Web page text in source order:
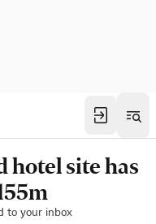
hotel site has
to your inbox
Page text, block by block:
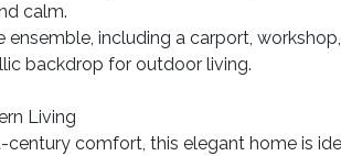
calm.
including a carport,
backdrop for outdoor living.
Living
comfort, this elegant home is
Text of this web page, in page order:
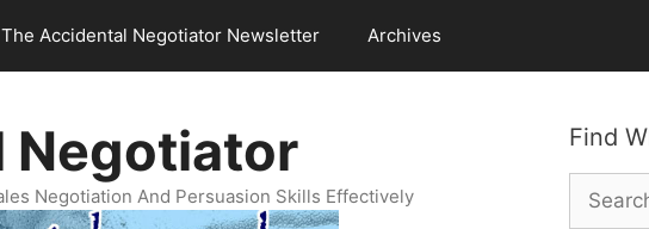
The Accidental Negotiator Newsletter Archives
Find
Search
for:
Negotiator
Negotiation And Persuasion Skills Effectively

•••

■ Task requirements ■
Copy the records exactly as they appear, excluding images.

■ Answer area ■
Web page text in source order:
hotel site has
to your inbox
Page text, block by block:
calm.
including a carport,
backdrop for outdoor living.
Living
comfort, this elegant home is
Text of this web page, in page order:
The Accidental Negotiator Newsletter Archives
Find
Search
for:
Negotiator
Negotiation And Persuasion Skills Effectively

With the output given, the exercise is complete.